In those countries and elsewhere, the TPP’s provisions for treating state-owned enterprises are new territory for U.S. trade pacts. “There were no SOEs in (earlier U.S. trade pacts in) Latin America, and this is completely new” in Asian trade agreements, said David Lewis, vice president of Washington-based consulting firm Manchester Trade. “There are very few experts about SOEs, so it is all learn as you go” because state-owned enterprises play a major role in Vietnam.

Much like other major trade agreements, the TPP negotiations have drawn accusations from Republicans and Democrats that they have been left largely in the dark about the details and complexities. A number of House Democrats — led by Connecticut’s Rosa DeLauro and California’s George Miller — also have voiced reluctance to approve a renewal of trade promotion authority, known as fast-track, which would require Congress to vote straight up or down on the text of the TPP.

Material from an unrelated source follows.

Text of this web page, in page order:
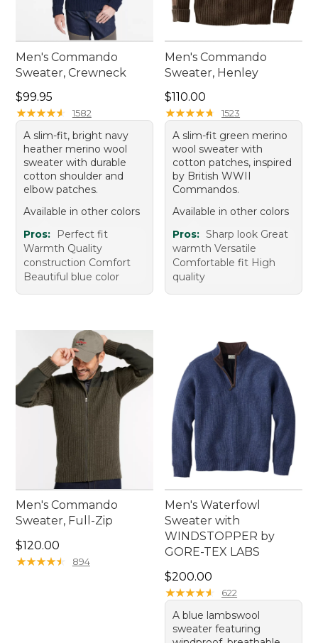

In a letter to President Obama, the representatives said they would oppose trade promotion authority “or any other mechanism delegating Congress’s constitutional authority over trade policy that continues to exclude us from having a meaningful role in the formative stages of trade agreements and throughout negotiating and approval processes.” Separate TPA bills were introduced in the House and Senate this month.

House Ways and Means Chairman Dave Camp, R-Mich., meanwhile, has criticized the Obama administration for failing to consult with Congress on whether disciplines on currency manipulation should be included in trade agreements. The administration’s unwillingness to engage with lawmakers on the “politically and economically important” issue of currency manipulation, Camp warned, “will undermine support for TPP and could delay our ability to conclude TPP.”

What difference will it make that the TPP agreement did not emerge during 2013? Technically speaking, any specific deadline is arbitrary, but a more timely completion of a TPP draft might have given further encouragement to negotiators involved in the earlier stages of a wide-ranging free trade pact between the U.S. and the 28-nation European Union.

Deregulating trans-Atlantic trade would create the world’s largest free trade area, primarily by reducing barriers in such sectors as services, foreign investment and regulatory issues. The TPP texts on these issues could serve as a template, some trade analysts believe.

Another consideration is the psychological toll of further delay. Donnelly said the experience of the moribund Doha Round of World Trade Organization negotiations “scares” many people who had high hopes for wide-ranging, multinational trade pacts during the past decade.

Launched in November 2001, the Doha Round gradually disappeared from radar screens after being postponed repeatedly. The logic behind setting a calendar deadline for TPP, Donnelly said, is, “Don’t let this just hang on. Let’s set a deadline” so that people are compelled to “come to the table with their final offers.”

Beyond that, this is also an election year in the U.S., further complicating the political equation of gaining popular support for the TPP. “But getting people to put their cards on the table first is really hard,” Donnelly said, referring to the proposals of national negotiators.

Assuming it’s ultimately approved, will the TPP really open new markets for U.S. exporters? Although it will lower tariffs with Japan, Malaysia and Vietnam while setting higher global standards for moving goods and services across multiple borders, there are no guarantees it will be a panacea. After all, “We live in a very tough, competitive world,” Dempsey said.

This much is clear, she adds: U.S. exporters need to operate in a global environment where treaties such as the TPP not only create but enforce higher standards governing investor-state provisions, state-owned enterprises, phytosanitary regulations and intellectual property protection.

Besides, she said, “If the U.S. does not join such an agreement, other countries will join it, and we will be left increasingly on the sidelines.”